New SAT Revision: 5 Questions with Kathleen Porter-Magee

New SAT Revision: 5 Questions with Kathleen Porter-Magee
X
Story Stream
recent articles

The College Board made waves Wednesday when it announced the most substantial SAT revisions since 2005. The overhaul marks the organization’s response to criticisms of the test and increasing calls for accurate measures of college- and career-readiness. It comes at a time when a set of national K-12 standards with a similar goal is facing backlash in some states and communities.

Among the revisions is the elimination of the third writing portion, which was added 9 years ago to the math and reading sections, and increased the full SAT score to 2400. The new version of the college entrance exam will instead include an optional essay section and bring back the 1600-point scale. The new SAT will also pull back on the exam’s infamous testing of tough vocabulary in favor of “words that are widely used in college and career.” Fewer math sections of the exam will permit calculator use, and students will no longer be penalized a quarter point for incorrect answers in an effort to eliminate the use of guess-based testing strategies sold by private test-prep companies.
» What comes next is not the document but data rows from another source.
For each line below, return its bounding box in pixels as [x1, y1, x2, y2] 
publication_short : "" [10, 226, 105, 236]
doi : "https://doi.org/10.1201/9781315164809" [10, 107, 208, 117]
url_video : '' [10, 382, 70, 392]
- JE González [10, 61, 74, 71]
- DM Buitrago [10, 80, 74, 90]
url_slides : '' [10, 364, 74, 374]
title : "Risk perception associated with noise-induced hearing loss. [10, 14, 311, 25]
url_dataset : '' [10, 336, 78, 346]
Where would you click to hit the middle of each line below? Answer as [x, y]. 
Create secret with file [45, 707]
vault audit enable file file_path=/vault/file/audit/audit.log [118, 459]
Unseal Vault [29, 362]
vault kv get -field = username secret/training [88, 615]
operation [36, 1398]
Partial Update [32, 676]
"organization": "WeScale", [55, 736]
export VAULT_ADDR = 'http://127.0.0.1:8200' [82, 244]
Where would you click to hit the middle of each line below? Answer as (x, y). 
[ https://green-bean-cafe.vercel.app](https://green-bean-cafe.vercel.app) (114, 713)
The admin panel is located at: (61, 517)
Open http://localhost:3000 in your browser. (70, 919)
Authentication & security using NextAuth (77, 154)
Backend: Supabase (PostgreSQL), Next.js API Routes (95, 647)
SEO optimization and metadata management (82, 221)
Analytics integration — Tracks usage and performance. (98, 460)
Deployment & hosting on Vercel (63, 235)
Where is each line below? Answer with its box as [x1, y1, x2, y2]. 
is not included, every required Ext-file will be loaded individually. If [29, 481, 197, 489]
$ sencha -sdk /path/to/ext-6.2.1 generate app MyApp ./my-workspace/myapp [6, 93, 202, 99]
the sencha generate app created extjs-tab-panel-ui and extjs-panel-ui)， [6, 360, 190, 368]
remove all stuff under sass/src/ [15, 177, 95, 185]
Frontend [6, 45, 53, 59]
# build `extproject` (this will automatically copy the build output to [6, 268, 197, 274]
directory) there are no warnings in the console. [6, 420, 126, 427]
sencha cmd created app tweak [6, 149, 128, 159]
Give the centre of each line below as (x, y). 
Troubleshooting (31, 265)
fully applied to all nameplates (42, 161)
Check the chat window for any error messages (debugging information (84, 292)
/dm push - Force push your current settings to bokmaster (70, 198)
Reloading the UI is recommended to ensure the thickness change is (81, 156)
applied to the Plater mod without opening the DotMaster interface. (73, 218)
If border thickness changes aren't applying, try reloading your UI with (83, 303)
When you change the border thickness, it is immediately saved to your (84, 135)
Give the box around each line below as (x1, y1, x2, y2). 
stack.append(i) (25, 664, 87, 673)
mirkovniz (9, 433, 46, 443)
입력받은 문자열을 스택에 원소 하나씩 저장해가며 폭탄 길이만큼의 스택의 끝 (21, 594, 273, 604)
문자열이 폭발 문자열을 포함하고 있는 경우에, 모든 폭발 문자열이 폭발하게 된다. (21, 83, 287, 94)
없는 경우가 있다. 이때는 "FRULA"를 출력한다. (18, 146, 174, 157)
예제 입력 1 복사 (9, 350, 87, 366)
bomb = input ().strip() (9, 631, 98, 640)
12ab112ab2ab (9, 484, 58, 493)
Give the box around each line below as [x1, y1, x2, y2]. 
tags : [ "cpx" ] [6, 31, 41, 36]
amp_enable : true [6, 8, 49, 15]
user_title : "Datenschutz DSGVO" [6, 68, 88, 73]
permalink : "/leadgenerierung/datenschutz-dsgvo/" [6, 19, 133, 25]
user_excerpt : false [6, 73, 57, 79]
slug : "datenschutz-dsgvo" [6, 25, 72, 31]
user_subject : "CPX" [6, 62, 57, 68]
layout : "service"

College Board leaders say the latest move is an effort to more precisely predict college- and career-readiness, also the tagline for the Common Core -- a set of K-12 standards aimed at creating a common set of expectations for students across the country, but is adopted and implemented by individual states. So far, 45 states and Washington, D.C. have adopted the new standards.

RealClearEducation’s Emmeline Zhao spoke with Kathleen Porter-Magee, The College Board’s senior advisor for policy and instruction, to discuss the implications of the new SAT.

What was the impetus behind the revision?

There were two categories of changes. One was to make the test more transparent, to be super clear about what was going to be tested, and that was a very deliberate attempt to level the playing field. No longer can test prep companies sell secrets to the SAT. We’re going to say, “This is what’s going to be on the test,” share sample questions, and be very clear about the knowledge and skills on what’s going to be tested. I think that’s a step forward in demystifying the test.

The second thing, content changes, are about better aligning the test with what the evidence shows for students to be college- and career-ready.

How much did the Common Core matter to the revision?

This wasn’t a revision aimed at aligning the Common Core. The focus was really on making sure that the SAT, as an admissions exam, should be aligned to what is most predictive of college readiness and student success in college.

I did a deep dive into Texas standards, for example. Texas opted out of the Common Core but has strong standards in English language arts. If you look at the content expectations for English language arts in Texas, they are very well aligned to the principles of the redesign, so they specifically focus on academic vocabulary and nuance meaning and context, using context in reading and writing explicitly, which aligns with the shift in the essay. Those expectations are very well aligned with the new SAT, so I hope they will feel just as comfortable and prepared as everyone else. The same goes for Virginia, where expectations specifically ask for evidence in reading and writing. There’s a specific focus on reading important works in American literature, and the SAT shift of asking students to read passages from founding documents is very well aligned with those expectations.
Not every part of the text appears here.